**Assignment**
Using the listing below, copy every line that mentions "Schmerzen".

**Supplied entries**
:::
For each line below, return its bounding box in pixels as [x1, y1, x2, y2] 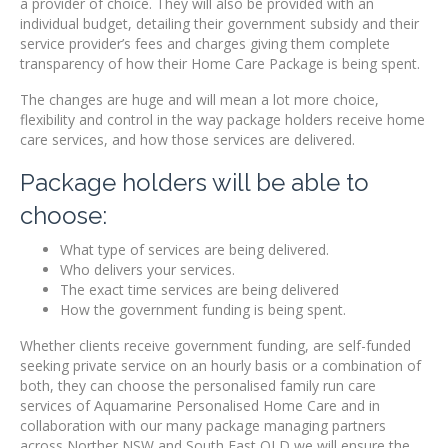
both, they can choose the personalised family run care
:::
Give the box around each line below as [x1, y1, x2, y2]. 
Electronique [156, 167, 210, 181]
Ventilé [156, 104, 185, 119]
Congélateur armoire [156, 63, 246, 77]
:::
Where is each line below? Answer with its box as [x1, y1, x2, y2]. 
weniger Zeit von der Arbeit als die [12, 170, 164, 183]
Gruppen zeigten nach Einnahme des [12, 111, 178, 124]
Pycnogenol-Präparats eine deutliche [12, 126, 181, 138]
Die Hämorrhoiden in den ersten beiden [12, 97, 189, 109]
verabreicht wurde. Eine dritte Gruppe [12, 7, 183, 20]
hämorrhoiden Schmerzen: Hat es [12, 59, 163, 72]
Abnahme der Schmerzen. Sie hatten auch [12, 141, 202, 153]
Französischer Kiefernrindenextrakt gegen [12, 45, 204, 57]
:::
**Exercise output**
hämorrhoiden Schmerzen: Hat es [12, 59, 163, 72]
Abnahme der Schmerzen. Sie hatten auch [12, 141, 202, 153]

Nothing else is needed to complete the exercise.